━━━ PROVIDED DATA

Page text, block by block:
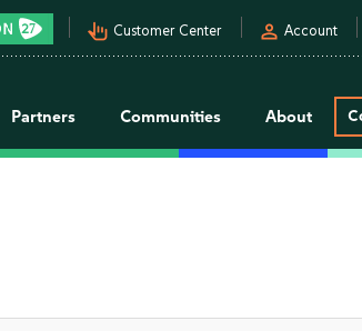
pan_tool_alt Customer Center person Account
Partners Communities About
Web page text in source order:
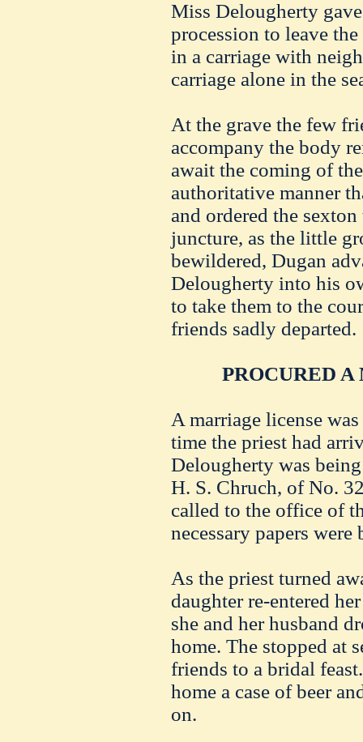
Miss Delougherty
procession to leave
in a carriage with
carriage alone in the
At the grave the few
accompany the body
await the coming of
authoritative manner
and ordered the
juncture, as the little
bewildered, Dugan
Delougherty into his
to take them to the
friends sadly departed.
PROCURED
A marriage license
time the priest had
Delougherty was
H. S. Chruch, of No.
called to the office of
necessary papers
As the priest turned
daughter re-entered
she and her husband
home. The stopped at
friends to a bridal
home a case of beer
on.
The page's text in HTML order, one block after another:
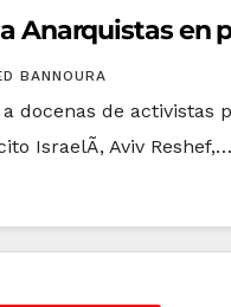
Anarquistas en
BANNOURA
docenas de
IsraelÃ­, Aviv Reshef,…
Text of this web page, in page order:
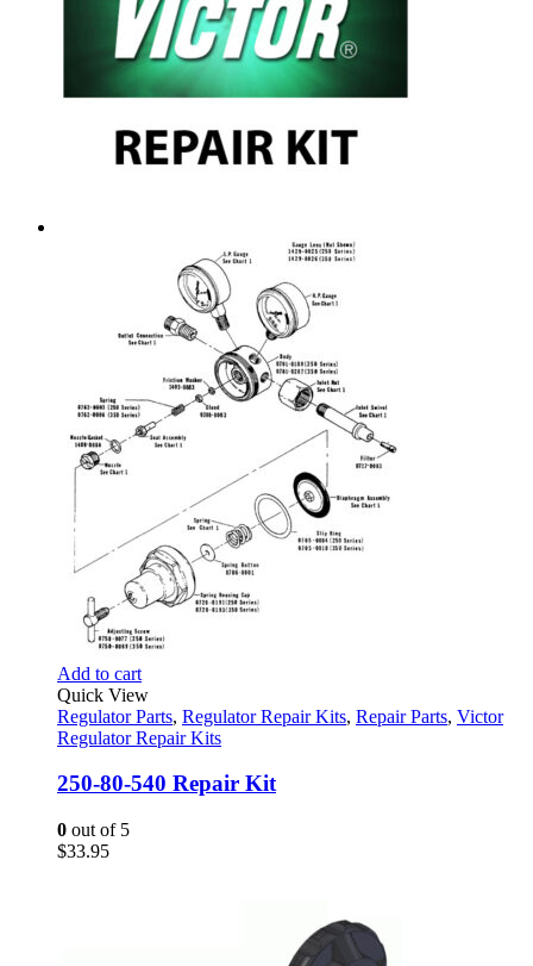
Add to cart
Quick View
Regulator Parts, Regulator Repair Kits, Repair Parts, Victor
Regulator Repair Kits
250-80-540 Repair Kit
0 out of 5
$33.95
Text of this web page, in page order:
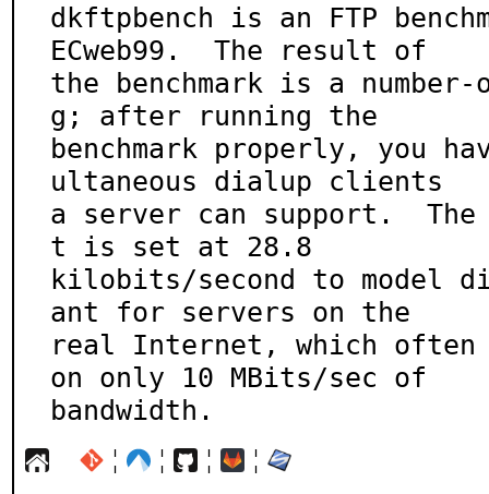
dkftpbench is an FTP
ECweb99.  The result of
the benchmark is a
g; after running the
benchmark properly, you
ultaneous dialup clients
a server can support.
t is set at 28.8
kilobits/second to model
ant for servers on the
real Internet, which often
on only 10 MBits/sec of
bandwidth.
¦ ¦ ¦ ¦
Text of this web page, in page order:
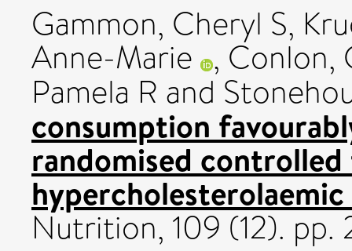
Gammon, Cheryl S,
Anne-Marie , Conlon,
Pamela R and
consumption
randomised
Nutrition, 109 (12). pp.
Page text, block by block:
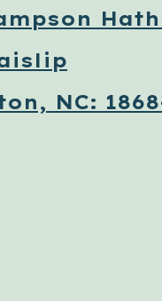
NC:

━━━━━━

EXERCISE DIRECTIONS =>
Print, without pictures, exactly the lines from the one containing "Web page text" through the final line of the records above.

TASK SOLUTION =>
Web page text in source order:
Miss Delougherty
procession to leave
in a carriage with
carriage alone in the
At the grave the few
accompany the body
await the coming of
authoritative manner
and ordered the
juncture, as the little
bewildered, Dugan
Delougherty into his
to take them to the
friends sadly departed.
PROCURED
A marriage license
time the priest had
Delougherty was
H. S. Chruch, of No.
called to the office of
necessary papers
As the priest turned
daughter re-entered
she and her husband
home. The stopped at
friends to a bridal
home a case of beer
on.
The page's text in HTML order, one block after another:
Anarquistas en
BANNOURA
docenas de
IsraelÃ­, Aviv Reshef,…
Text of this web page, in page order:
Add to cart
Quick View
Regulator Parts, Regulator Repair Kits, Repair Parts, Victor
Regulator Repair Kits
250-80-540 Repair Kit
0 out of 5
$33.95
Text of this web page, in page order:
dkftpbench is an FTP
ECweb99.  The result of
the benchmark is a
g; after running the
benchmark properly, you
ultaneous dialup clients
a server can support.
t is set at 28.8
kilobits/second to model
ant for servers on the
real Internet, which often
on only 10 MBits/sec of
bandwidth.
¦ ¦ ¦ ¦
Text of this web page, in page order:
Gammon, Cheryl S,
Anne-Marie , Conlon,
Pamela R and
consumption
randomised
Nutrition, 109 (12). pp.
Page text, block by block:
NC:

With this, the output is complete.